コマーシャル・フィルムの時代。そこに凝らされた様々な超絶なアイデアと仕上げによる、驚きのクリエイティブの数々。これを褒め称え名誉を与える装置=場を作ることで、それを見たい、もしくは褒め称えられたいという人々を南仏のビーチリゾート=カンヌに集めることに成功した。
数年前には「カンヌ・フェスティバル・オブ・クリエイティビティ」と名前を変えた。文字通り直訳すれば「クリエイティブ祭り!」である(たしかに「祭り」としかいいようのないものである。だから、最後に「お約束」の花火がドーン・ドーンと打ち上がった)。
フィルムであるとか、いままでの広告媒体であるとかの「出目の既成概念」をとっぱらい、「マーケティング」におけるクリエイティブや、もっと広く「コミュニケーション」におけるクリエイティブの冴えた事例を見いだして褒め称えよう!と、目標や存在理由が再設定された。
当時、「カンヌ国際広告祭」から「広告」の2文字が消えたことに、世界中の広告業界人は衝撃を受けた。それは「広告の時代」が終わったからだ!と喧伝された。実際、そんなことはなかったのは、その後の展開や今年の成果などを見れば明らかだろう。

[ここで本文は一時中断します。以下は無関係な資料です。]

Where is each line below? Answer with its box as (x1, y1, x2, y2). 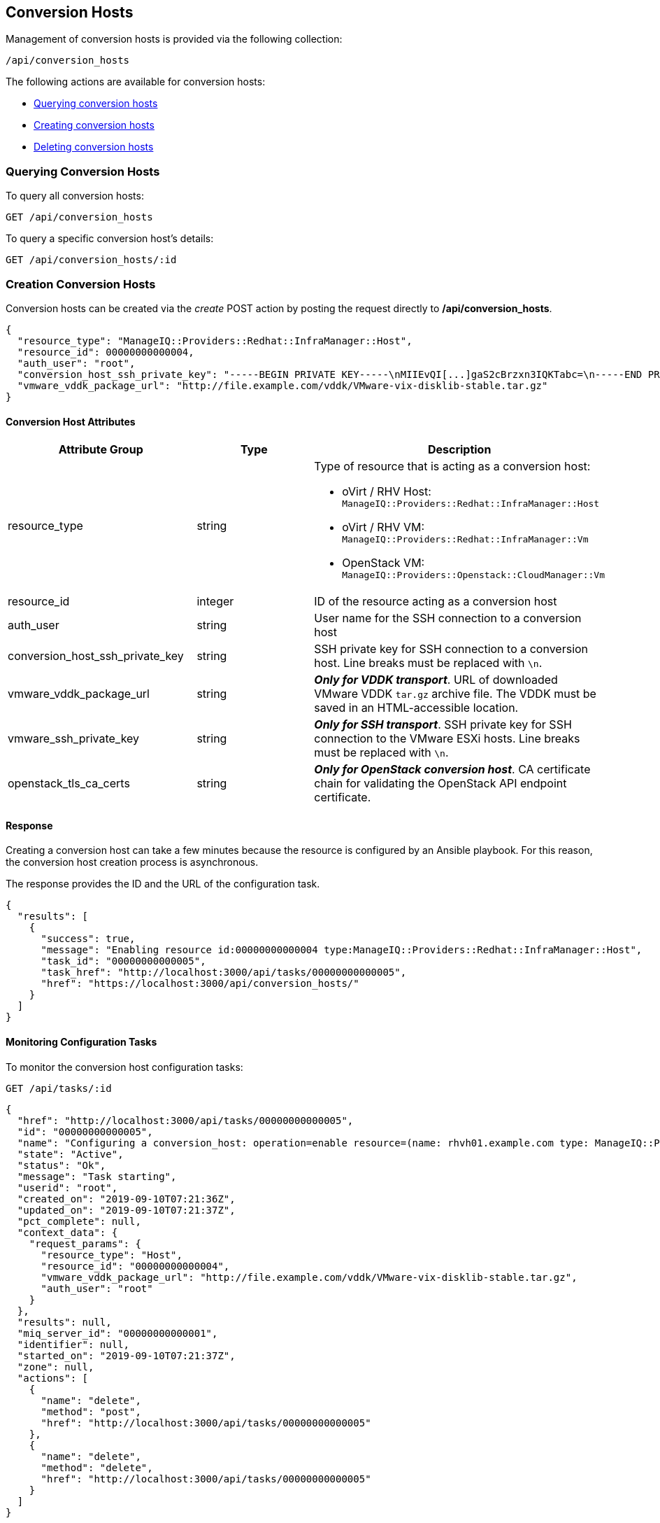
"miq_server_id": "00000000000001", (17, 1327, 218, 1339)
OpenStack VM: (342, 556, 425, 570)
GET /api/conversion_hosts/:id (6, 254, 177, 266)
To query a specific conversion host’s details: (6, 232, 214, 245)
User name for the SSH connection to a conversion (314, 611, 582, 626)
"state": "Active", (17, 1148, 124, 1160)
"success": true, (41, 933, 136, 945)
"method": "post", (41, 1405, 141, 1417)

「広告」は狭い特定の媒体の中におさまって安閑としているものではなく、コミュニケーションにおけるすべてのアイデアを対象とする「クリエイティブ産業」になっていくだろう。そういう現実に起きている「シフト」を、より先取りして掲げていこうとする態度が
カンヌライオンズには明瞭に現れている。
さて「ライオンは何を食べて生きているか?」への答えは、滞在中の様々な体験、とくに贈賞式の「客席での体験」で当初の想定から変わった。
ライオンが食べているのは、人々の「ジェラシー」である。全参加者の「ジェラシー」を食って成長してるのが、この齢60歳のカンヌ・ライオンなのである。毎年、カンヌにやって来て他者のもらう素晴らしい賞を見て「チクショー!」と思う。「なにくそ!」と歯ぎしりし、「来年みてろよ!」と心に決める。

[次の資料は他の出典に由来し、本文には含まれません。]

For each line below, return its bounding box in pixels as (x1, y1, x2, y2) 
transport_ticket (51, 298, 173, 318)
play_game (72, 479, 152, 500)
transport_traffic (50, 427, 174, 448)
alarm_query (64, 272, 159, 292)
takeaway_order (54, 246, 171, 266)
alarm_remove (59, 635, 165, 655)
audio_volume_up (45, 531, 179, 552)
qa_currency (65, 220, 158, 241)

そうやって、また来年、また来年と、嫉妬による「次なるチャレンジ魂」に火をつけ続け、世代交代や栄枯盛衰を生みだし、乗り切って、カンヌという「賭場」は熱を失わないように、ずっと運営されてきた。
「ありがたみ」という幻を皆が信じ続け、そこに挑戦し続ける限り「アワードの価値」は失われない。逆にそれがなくなり、皆が興味を失い、がんばって応募もせず、カンヌにも来ず、サイトも見ず、受賞結果について語り合いもしなければ、蜘蛛の子を散らすように人々は去り、アワードの価値そのものが枯れて消える。
だからカンヌは運営側も挑戦し続けなければならない。真に世界中の人々(ユーザー)が欲し続けている「アイデア」や、本当に興味を惹くコミュニケーションの「面白さ」や、これからの社会を善くしていくようななんらかの「ヤリクチ」は、いまどこにあって、次の芽はどこに「めばえ」はじめているのか?うまずたゆまず、休まずに探し続ける必要がある。

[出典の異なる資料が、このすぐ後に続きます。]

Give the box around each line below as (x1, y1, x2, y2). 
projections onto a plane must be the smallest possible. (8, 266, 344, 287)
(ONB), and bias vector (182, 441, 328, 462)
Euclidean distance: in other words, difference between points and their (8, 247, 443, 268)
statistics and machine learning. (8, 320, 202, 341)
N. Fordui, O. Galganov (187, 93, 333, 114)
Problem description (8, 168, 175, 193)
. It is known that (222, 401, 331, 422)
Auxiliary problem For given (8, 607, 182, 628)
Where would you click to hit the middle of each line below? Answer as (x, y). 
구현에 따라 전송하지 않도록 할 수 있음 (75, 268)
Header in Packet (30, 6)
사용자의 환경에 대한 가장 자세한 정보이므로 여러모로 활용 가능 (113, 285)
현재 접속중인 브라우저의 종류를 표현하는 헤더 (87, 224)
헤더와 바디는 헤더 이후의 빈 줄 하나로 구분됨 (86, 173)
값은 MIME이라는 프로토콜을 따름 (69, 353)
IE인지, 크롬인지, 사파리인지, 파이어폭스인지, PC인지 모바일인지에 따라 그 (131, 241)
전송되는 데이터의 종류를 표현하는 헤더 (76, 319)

次なる「クリエイティブの可能性」を掘り続け、次なる人々の「ジェラシー」を燃え上がらせ続け、そうやってはじめて「ライオン」は生き続けるのである。
今年、カンヌに「行く!」と決めて、やって来て本当に良かった。もし行くのを諦めていたら、いま感じている「来年への欲動」もなかっただろう。逆境もギフト、嫉妬もギフト。そのためのカンヌという「場」であり、贈賞という「システム」だ。
来年もライオンに「ジェラシー」を食われに来なければならない。
そのためにこそ、ユーはわざわざカンヌまで来たのだ。
以上です。
長いような短いような、1週間の集中連載をご愛読いただきありがとうございました。思いつきで始めた、旅費稼ぎの原稿執筆でしたが、結果的に長年思っていたことをたくさん棚卸しできて、自分が一番得したような気持ちです。
カンヌは日常から切り離された「時間」なので、本質的なことを考えるのに適しています。2006年に初めてカンヌに来た時に、その「時間」をきっかけにブログを書き始めました。最初のエントリーにその3年後の著書と同じことを書いていたことに驚きます。その後の自分に様々な出会いをもたらしてくれたこのブログも今年のカンヌ来訪で8周年。のべ1万投稿を超えました。今回の「カンヌ日記」もなにかの「きっかけ」となって、ここからスタートするご縁や展開があれば、さらにありがたいです。
スダラボも、がんばります。
ひきつづき、応援よろしくお願いいたします。